Blown to Smithereens Tour May 5, 1995 (29 years ago) Sports Live! Indianapolis, Indiana, United States
Smithereens' music holds up well MIKE REDMOND Indianapolis Star 04 May 1995
LET US turn now to the book of wise-sounding-but-frequently-unsupportable rock and roll sayings, where we find:
o "They were just too good to be superstars."
Actually, that one kind of applies to the Smithereens - as good a rock and roll band as America has produced in the last 15 years, and one that has never quite achieved the acclaim it is due.
(This is the place where we politely point out that you can make amends by going to Sports Live! Friday night and acclaiming them while they play there. You're welcome.)
As a quick look at whatever's on MTV this afternoon will demonstrate, the Smithereens are disqualified from wild popularity by songs that combine the jauntiness and melodic sense of classic '60s three-minute pop with the dark edge of later- vintage rock and roll, laced frequently with intelligence and wit.
Much of it is gathered on the "Blown to Smithereens" disc, a greatest-hits compilation released on Capitol as the band was being dropped by the label (and signed, almost immediately, to RCA). It is the disc upon which the tour is based, and unlike much of the music of the mid- and late 1980s, it is still good stuff.
"The thing that I'm getting on this tour is that people are perceiving the tunes as being as valid today as they were when they were first recorded and released," said singer-writer Pat DiNizio.
"It's not an oldies tour; it just happens we're out promoting this greatest- hits record.
"Certainly the approach that we take towards playing the tunes every night on stage is one where we feel like this could be the last time we play the tunes. We play them all-out, flat-out, every night. We don't go through the motions in any way, or mess with the arrangements in any way. We play faithful recreations of the album versions of the tunes.

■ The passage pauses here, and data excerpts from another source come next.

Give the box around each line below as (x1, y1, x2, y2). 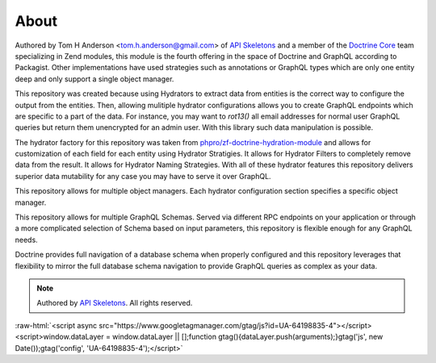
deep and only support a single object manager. (15, 73, 174, 84)
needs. (15, 235, 38, 244)
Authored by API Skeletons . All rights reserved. (36, 298, 193, 308)
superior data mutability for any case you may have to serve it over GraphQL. (15, 171, 271, 181)
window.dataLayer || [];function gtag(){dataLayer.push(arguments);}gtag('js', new (111, 332, 384, 342)
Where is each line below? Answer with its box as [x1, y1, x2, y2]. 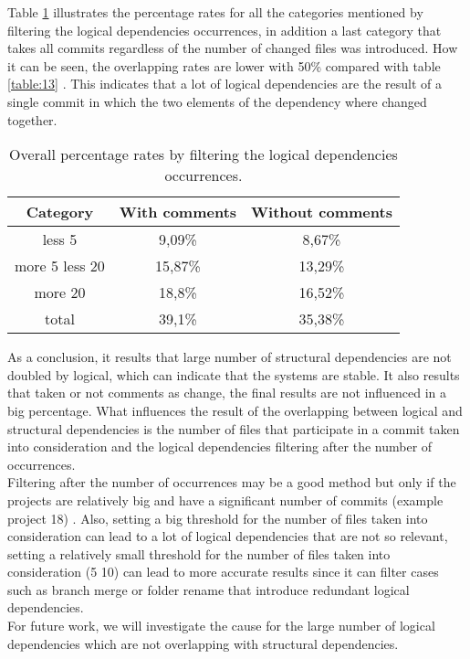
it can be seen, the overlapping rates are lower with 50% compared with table [7, 56, 441, 75]
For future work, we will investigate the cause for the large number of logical [7, 616, 435, 635]
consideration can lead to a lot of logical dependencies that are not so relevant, [7, 526, 448, 546]
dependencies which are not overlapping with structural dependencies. [7, 633, 399, 653]
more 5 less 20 [15, 255, 105, 277]
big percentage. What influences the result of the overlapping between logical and [7, 400, 463, 420]
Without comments [251, 201, 392, 223]
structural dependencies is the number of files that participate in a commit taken [7, 419, 460, 438]

What you have is rock and roll for grownups - DiNizio's smart lyrics and hummable melodies powered by Dennis Diken's drums, Jim Babjak's guitar and Mike Mesaros' bass.
"I think the work that the band has been doing, the writing that I've been doing, is more timely than it ever was and I think certainly more valid, coming from an adult perspective," DiNizio said. "Hopefully the themes I'm writing about are the concerns of adults. I always thought I was writing for adults and not teenyboppers.
"That's not who I'm writing for. I'm writing for adults . . . of all ages. You can have an adult sensibility when you're 12 or 13."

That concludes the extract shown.